GTP modulates run-up of whole-cell Ca2+ channel current in a Ca(2+)-dependent manner.

1. Whole-cell voltage-clamp recordings were obtained from CA1 neurons acutely dissociated from rat hippocampus to study the effects of guanosine 5'-triphosphate (GTP) on the gradual increase in Ca2+ channel current amplitude that takes place over several minutes after breaking in to whole-cell mode ("run-up"). 2. Including GTP (500 microM) in the patch pipette significantly prolonged the duration of run-up of peak Ca2+ channel current to its maximum value compared with controls without GTP when the recording solutions contained Ca2+. On the other hand, GTP significantly enhanced run-up when Mg2+ and Ba2+ were substituted for intracellular and extracellular Ca2+, respectively. 3. The enhancement of run-up of the current in the Mg/Ba condition appeared to be due both to an initial increase in current amplitude that was complete within 30 s after break in and to a more rapid initial rate of run-up when compared with the Ca2+ condition.
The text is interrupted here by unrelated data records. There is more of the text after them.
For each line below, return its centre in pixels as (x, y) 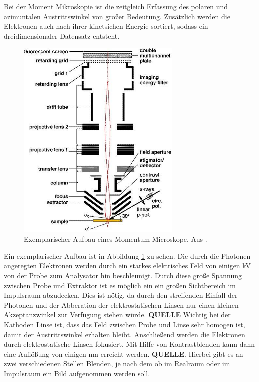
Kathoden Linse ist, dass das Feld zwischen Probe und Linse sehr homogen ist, (125, 324)
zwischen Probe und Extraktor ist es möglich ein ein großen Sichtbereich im (120, 285)
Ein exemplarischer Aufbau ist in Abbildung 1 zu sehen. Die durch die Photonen (127, 256)
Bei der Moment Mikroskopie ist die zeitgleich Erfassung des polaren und (116, 6)
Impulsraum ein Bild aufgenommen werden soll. (77, 373)
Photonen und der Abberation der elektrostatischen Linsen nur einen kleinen (121, 305)
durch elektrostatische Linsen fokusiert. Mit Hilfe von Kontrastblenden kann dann (130, 344)
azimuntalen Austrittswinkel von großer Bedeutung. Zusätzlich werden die (117, 16)
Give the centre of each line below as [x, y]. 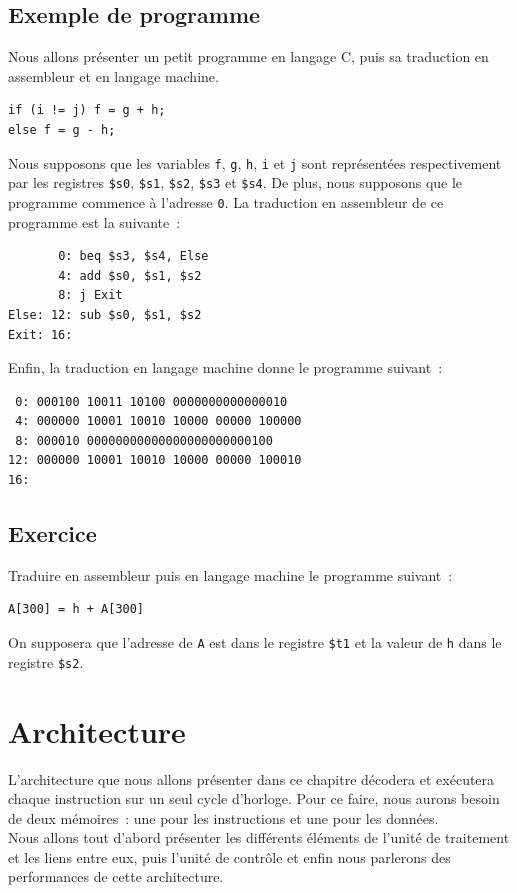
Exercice [52, 533]
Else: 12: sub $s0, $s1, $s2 [105, 314]
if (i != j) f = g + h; [87, 110]
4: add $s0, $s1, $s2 [130, 275]
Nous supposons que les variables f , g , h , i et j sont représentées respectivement [255, 162]
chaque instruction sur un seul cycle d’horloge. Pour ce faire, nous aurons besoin [254, 798]
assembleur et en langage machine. [113, 75]
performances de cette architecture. [116, 876]
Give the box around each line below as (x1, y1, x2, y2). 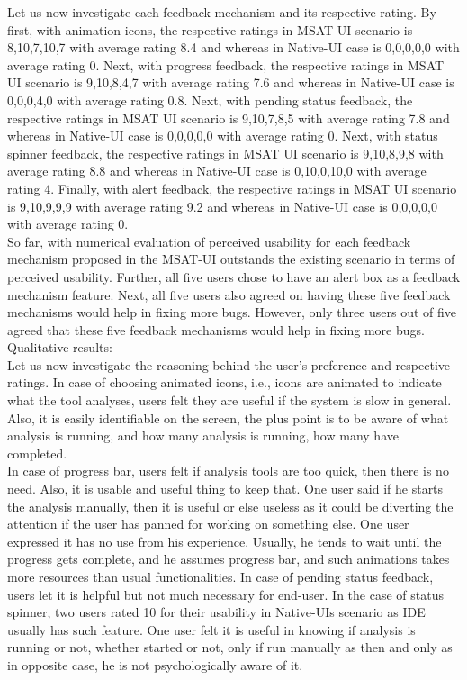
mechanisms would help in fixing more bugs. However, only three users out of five (7, 303, 457, 322)
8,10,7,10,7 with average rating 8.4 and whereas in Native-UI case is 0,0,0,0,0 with (7, 38, 460, 57)
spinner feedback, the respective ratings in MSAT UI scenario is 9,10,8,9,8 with (7, 143, 444, 162)
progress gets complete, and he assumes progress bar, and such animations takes (7, 549, 450, 568)
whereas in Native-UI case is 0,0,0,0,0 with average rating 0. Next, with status (7, 126, 438, 145)
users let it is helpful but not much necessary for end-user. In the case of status (7, 585, 444, 603)
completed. (7, 443, 67, 462)
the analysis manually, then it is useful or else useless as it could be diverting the (7, 496, 454, 515)
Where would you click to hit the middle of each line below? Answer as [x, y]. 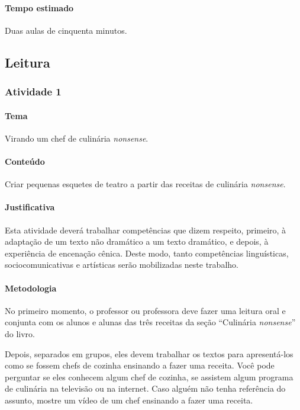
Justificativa [30, 207]
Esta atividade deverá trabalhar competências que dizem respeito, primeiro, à [146, 230]
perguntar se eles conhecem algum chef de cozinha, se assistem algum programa [149, 377]
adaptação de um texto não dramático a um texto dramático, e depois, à [137, 241]
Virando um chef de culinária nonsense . [77, 138]
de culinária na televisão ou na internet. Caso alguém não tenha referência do [145, 388]
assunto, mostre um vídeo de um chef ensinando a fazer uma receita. [129, 400]
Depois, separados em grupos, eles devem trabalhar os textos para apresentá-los [149, 353]
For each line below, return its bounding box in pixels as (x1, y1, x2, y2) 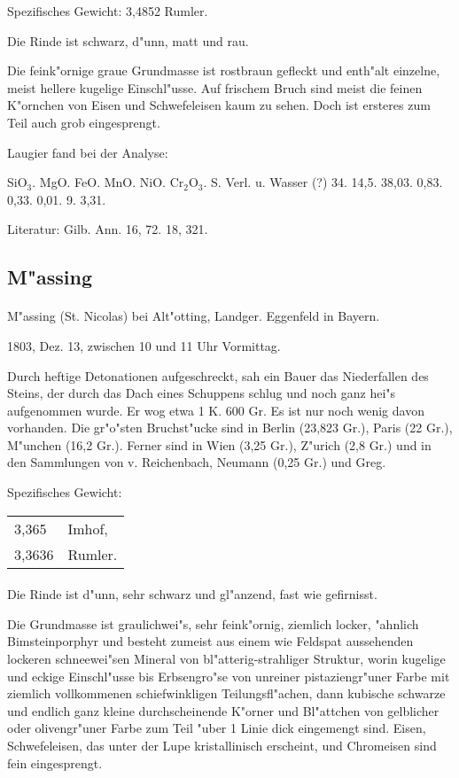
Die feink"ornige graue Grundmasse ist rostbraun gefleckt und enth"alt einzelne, (7, 61, 440, 80)
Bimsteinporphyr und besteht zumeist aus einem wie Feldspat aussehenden (7, 632, 414, 650)
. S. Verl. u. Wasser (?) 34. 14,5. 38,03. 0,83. (203, 173, 443, 191)
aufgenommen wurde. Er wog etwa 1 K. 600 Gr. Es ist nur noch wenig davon (7, 401, 424, 419)
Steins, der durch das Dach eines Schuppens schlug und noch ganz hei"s (7, 384, 396, 402)
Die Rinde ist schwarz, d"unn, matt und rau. (7, 31, 249, 50)
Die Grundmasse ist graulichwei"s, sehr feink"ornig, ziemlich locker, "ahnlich (7, 614, 419, 633)
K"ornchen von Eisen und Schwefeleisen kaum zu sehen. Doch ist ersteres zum (7, 96, 431, 114)

GTP did not affect the absolute maximum amplitudes of the currents in either Ca2+ or Ba2+ conditions. 4. We conclude that an early GTP-dependent modulation of Ca2+ channel current is qualitatively altered, depending on whether Ca2+ or Ba2+ is used as the charge carrier. Evidence of this modulation is apparent within seconds after rupture of the membrane patch. Conceivably, influences occurring during the period of "equilibration" with electrode contents could alter subsequent regulatory steps.